INDEFINITES

256. We have one more class of adjectives called indefinites.

An indefinite adjective is one that does not denote any particular person or thing.

All such adjectives as each, every, either, neither, some, any, many, much, few, all, both, no, none, several and certain are indefinite adjectives. We use them when we are not speaking of any particular person or thing, but are speaking in a broad, general sense and in an indefinite manner.

257. The interrogative adjectives are sometimes used in this indefinite way. They are sometimes used to modify nouns when a direct question is not asked, and they are then used, not as interrogative adjectives, but as indefinite adjectives. For example:

In these sentences which and what are not used to ask questions, but are used to describe an unknown object.

Exercise 4

All the words in italics are adjectives. Decide to which class each adjective belongs.

Note in this exercise the compound words used as adjectives, as: earth-born, self-made, new-lit, blood-rusted. Look up the meaning of these adjectives and see if you can use other adjectives in their places and keep the same meaning. Note the use of fellest.

Slavery, the earth-born Cyclops, fellest of the giant brood,

Sons of brutish Force and Darkness, who have drenched the earth with blood,

Famished in his self-made desert, blinded by our purer day,

Gropes in yet unblasted regions for his miserable prey;—

Shall we guide his gory fingers where our helpless children play?

They have rights who dare maintain them; we are traitors to our sires,

Smothering in their holy ashes Freedom's new-lit altar-fires;

Shall we make their creed our jailer? Shall we, in our haste to slay,

From the tombs of the old prophets steal the funeral lamps away

To light up the martyr-fagots round the prophets of to-day?

New occasions teach new duties; Time makes ancient good, uncouth;

They must upward still, and onward, who would keep abreast of Truth;

Lo, before us gleam her camp-fires! We ourselves must Pilgrims be,

Launch our Mayflower, and steer boldly through the desperate winter sea,

Nor attempt the Future's portal with the Past's blood-rusted key.

Exercise 5

The following is from Oscar Wilde's story of The Young King.
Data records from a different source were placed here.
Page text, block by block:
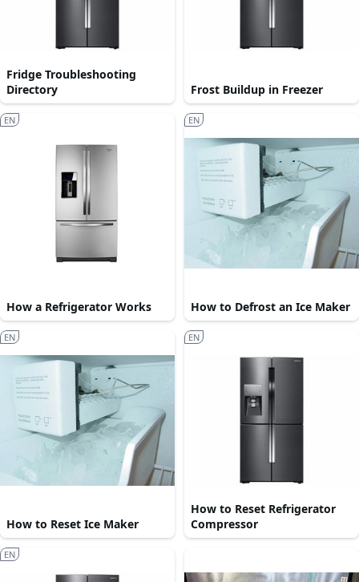
Fridge Troubleshooting
Directory
Frost Buildup in Freezer
How a Refrigerator Works
EN
How to Defrost an Ice Maker
EN
How to Reset Ice Maker
EN
How to Reset Refrigerator
Compressor
EN
EN
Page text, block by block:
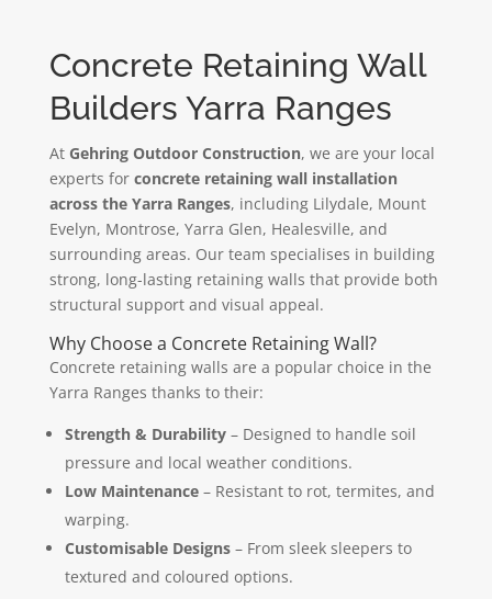
Concrete Retaining Wall
Builders Yarra Ranges
At Gehring Outdoor Construction, we are your local
experts for concrete retaining wall installation
across the Yarra Ranges, including Lilydale, Mount
Evelyn, Montrose, Yarra Glen, Healesville, and
surrounding areas. Our team specialises in building
strong, long-lasting retaining walls that provide both
structural support and visual appeal.
Why Choose a Concrete Retaining Wall?
Concrete retaining walls are a popular choice in the
Yarra Ranges thanks to their:
Strength & Durability– Designed to handle soil
pressure and local weather conditions.
Low Maintenance– Resistant to rot, termites, and
warping.
Customisable Designs– From sleek sleepers to
textured and coloured options.
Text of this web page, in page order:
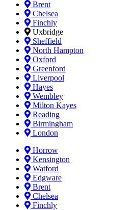
Brent
Chelsea
Finchly
Uxbridge
Sheffield
North Hampton
Oxford
Greenford
Liverpool
Hayes
Wembley
Milton Kayes
Reading
Birmingham
London
Horrow
Kensington
Watford
Edgware
Brent
Chelsea
Finchly
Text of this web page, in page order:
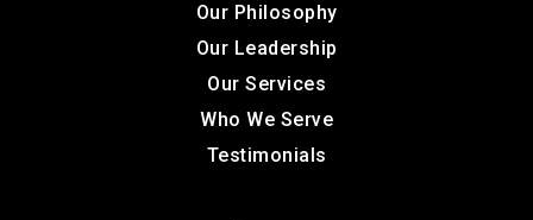
Our Philosophy
Our Leadership
Our Services
Who We Serve
Testimonials
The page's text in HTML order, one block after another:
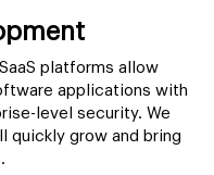
platforms allow
applications with
level security. We
quickly grow and bring
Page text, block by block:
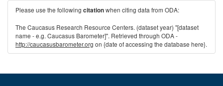
Please use the following citationwhen citing data from ODA:
The Caucasus Research Resource Centers. (dataset year) "[dataset
name - e.g. Caucasus Barometer]". Retrieved through ODA -
http://caucasusbarometer.org on {date of accessing the database here}.
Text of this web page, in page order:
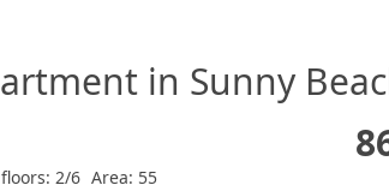
in Sunny
2/6 Area: 55
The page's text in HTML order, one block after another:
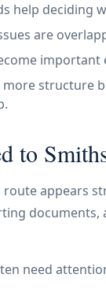
help deciding
are
important
structure
to
route appears
documents,
need
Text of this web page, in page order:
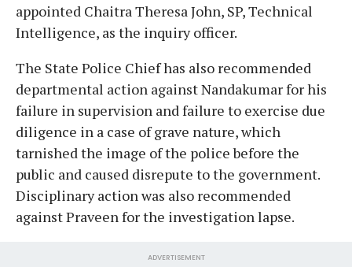
appointed Chaitra Theresa John, SP, Technical
Intelligence, as the inquiry officer.
The State Police Chief has also recommended
departmental action against Nandakumar for his
failure in supervision and failure to exercise due
diligence in a case of grave nature, which
tarnished the image of the police before the
public and caused disrepute to the government.
Disciplinary action was also recommended
against Praveen for the investigation lapse.
ADVERTISEMENT
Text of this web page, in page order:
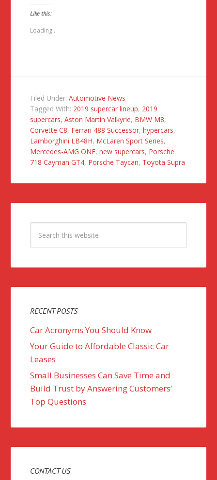
link
to
a
(Opens
in
Like this:
Loading...
Filed Under:Automotive News
Tagged With: 2019 supercar lineup, 2019
supercars,Aston Martin Valkyrie, BMW M8,
Corvette C8, Ferrari 488 Successor,hypercars,
Lamborghini LB48H, McLaren Sport Series,
Mercedes-AMG ONE,new supercars, Porsche
718 Cayman GT4, Porsche Taycan, Toyota Supra
RECENT POSTS
Car Acronyms You Should Know
Your Guide to Affordable Classic Car
Leases
Small Businesses Can Save Time and
Build Trust by Answering Customers’
Top Questions
CONTACT US
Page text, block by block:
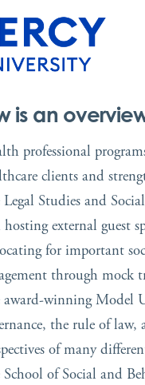
is an
professional
clients and
Legal Studies and
external guest
for important
through mock
award-winning Model
the rule of
of many
School of Social and

Oscar Wilde was a master of English, and if you have the opportunity, read all of this beautiful story and watch his use of adjectives. Mark the adjectives in this excerpt and use them in sentences of your own.

And as the young King slept he dreamed a dream, and this was his dream. He thought that he was standing in a long, low attic, amidst the whirr and clatter of many looms. The meager daylight peered in through the grated windows and showed him the gaunt figures of the weavers, bending over their cases. Pale, sickly-looking children were crouched on the huge crossbeams. As the shuttles dashed through the warp they lifted up the heavy battens, and when the shuttles stopped they let the battens fall and pressed the threads together. Their faces were pinched with famine, and their thin hands shook and trembled. Some haggard women were seated at a table, sewing. A horrible odor filled the place. The air was foul and heavy, and the walls dripped and streamed with damp.
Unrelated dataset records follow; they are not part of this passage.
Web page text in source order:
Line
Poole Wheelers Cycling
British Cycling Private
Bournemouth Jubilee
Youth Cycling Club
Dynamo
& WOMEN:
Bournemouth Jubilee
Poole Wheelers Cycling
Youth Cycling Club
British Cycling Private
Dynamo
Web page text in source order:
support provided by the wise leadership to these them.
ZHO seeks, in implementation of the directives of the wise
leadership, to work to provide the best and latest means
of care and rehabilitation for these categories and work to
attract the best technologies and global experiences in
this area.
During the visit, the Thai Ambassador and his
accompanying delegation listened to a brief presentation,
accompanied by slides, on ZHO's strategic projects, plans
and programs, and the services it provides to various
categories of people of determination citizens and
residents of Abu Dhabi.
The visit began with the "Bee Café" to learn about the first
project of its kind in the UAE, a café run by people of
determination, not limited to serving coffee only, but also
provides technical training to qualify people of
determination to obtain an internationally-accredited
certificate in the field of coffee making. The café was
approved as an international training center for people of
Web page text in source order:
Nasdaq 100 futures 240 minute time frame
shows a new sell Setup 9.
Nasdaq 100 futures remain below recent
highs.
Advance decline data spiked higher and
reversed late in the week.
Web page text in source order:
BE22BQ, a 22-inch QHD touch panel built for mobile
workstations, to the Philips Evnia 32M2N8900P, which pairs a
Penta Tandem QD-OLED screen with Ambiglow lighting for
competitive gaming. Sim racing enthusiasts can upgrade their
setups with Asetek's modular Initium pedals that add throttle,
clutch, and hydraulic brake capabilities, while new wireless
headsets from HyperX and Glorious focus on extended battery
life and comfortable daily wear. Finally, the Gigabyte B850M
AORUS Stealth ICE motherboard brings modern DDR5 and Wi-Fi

The young King went over to one of the weavers and stood by him and watched him.

And the weaver looked at him angrily and said, "Why art thou watching me? Art thou a spy set on us by our master?"

"Who is thy master?" asked the young King.

"Our master!" cried the weaver, bitterly. "He is a man like myself. Indeed, there is but this difference between us—that he wears fine clothes while I go in rags, and that while I am weak from hunger he suffers not a little from overfeeding."

"The land is free," said the young King, "and thou art no man's slave."

"In war," answered the weaver, "the strong make slaves of the weak, and in peace the rich make slaves of the poor. We must work to live, and they give us such mean wages that we die. We toil for them all day long, and they heap up gold in their coffers, and our children fade away before their time, and the faces of those we love become hard and evil. We tread out the grapes, another drinks the wine. We sow the corn, and our own board is empty. We have chains, though no eye beholds them; and are slaves, though men call us free."

"Is it so with all?" he asked.

"It is so with all," answered the weaver, "with the young as well as with the old, with the women as well as with the men, with the little children as well as with those who are stricken in years. The merchants grind us down, and we must needs do their bidding. The priest rides by and tells his beads, and no man has care of us. Through our sunless lanes creeps Poverty with her hungry eyes, and Sin with his sodden face follows close behind her. Misery wakes us in the morning, and Shame sits with us at night. But what are these things to thee? Thou art not one of us. Thy face is too happy." And he turned away scowling, and threw the shuttle across the loom, and the young King saw that it was threaded with a thread of gold.

And a great terror seized upon him, and he said to the weaver, "What robe is this that thou art weaving?"

"It is the robe for the coronation of the young King," he answered; "What is that to thee?"

And the young King gave a loud cry and woke and lo! he was in his own chamber, and through the window he saw the great honey-colored moon hanging in the dusky air.